Some additional information about this semester's courses can be found at the Arts and Sciences course description page.

Fall 2023 (Term 2241) 

PHIL 2071 Studies in Ancient Philosophy (24493)
Sara Magrin
W 4:00-6:30
Close reading of Plato’s Philebus paired with relevant secondary literature for each meeting. 
 
PHIL 2175 Kant (29494)
Stephen Engstrom
T 1:30-4:00
No course description available.
 
PHIL 2300 Ethics Core (30797)
Japa Pallikkathayil
H 10:00-12:30
This course will survey some prominent, contemporary ethical theories, focusing on close readings of Korsgaard, Scanlon, and Foot.
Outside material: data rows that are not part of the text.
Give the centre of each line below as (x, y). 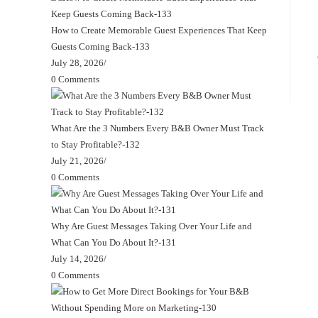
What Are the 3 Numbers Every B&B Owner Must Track (158, 128)
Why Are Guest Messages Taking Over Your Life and (152, 226)
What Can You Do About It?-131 (114, 242)
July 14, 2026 (77, 258)
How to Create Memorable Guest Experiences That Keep (159, 30)
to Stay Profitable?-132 (95, 144)
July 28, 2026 (77, 62)
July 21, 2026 (77, 160)

We will also consider some papers by other philosophers that have generated lively contemporary discussions.
 
PHIL 2410 Philosophy of Wilfrid Sellars (32250)
Robert Brandom
H 1:00-3:30

An overview of Sellars’s thought, focused on the question of how he proposes to reconcile and relate two leading ideas, expressed in these famous passages from “Empiricism and the Philosophy of Mind”:

“In the dimension of describing and explaining the world, science is the measure of all things, of what is that it is, and of what is not that it is not.” §41

“[In] characterizing an episode or a state as that of knowing, we are not giving an empirical description of that episode or state; we are placing it in the logical space of reasons, of justifying and being able to justify what one says.” §36

To this end we consider the pragmatic metalinguistic expressivism that is his master strategy for explicating philosophically problematic regions of discourse: alethic modality, universals, semantic intentionality, and normativity

PHIL 2499 Symbolic Logic (27284)
Mark Wilson
TH 9:30-12:00
No course description available.
 
PHIL 2600 Philosophy of Science Core
Robert Batterman
T 9:30-12:00
No course description available.
 
PHIL 2627 Philosophy of Quantum Mechanics (31427)
Porter Williams
W 10:00-12:30
Quantum mechanics is rightly heralded as one of the great successes of 20th century physics, and provides the framework for our best contemporary theories of matter and radiation. However, almost a century after its birth, it remains unclear what the theory is telling us about the world. This course will be an advanced introduction to the conceptual problems that beset the theory and selected proposals for addressing them. Topics will vary with participant interest, but the course will definitely cover in detail (i) the problem of measurement, its main proposed solutions, and the role of decoherence; and (ii) Bell-type theorems and the nature of locality in quantum mechanics.
 
PHIL 2900 Teaching Philosophy (10763)
Tom Berry
F 9:00-11:30
No course description available.
 
PHIL 2950 Dissertation Seminar (15418)
TBA
M 1:00-3:30
Venue for presentation of work in progress by PhD candidates in Philosophy.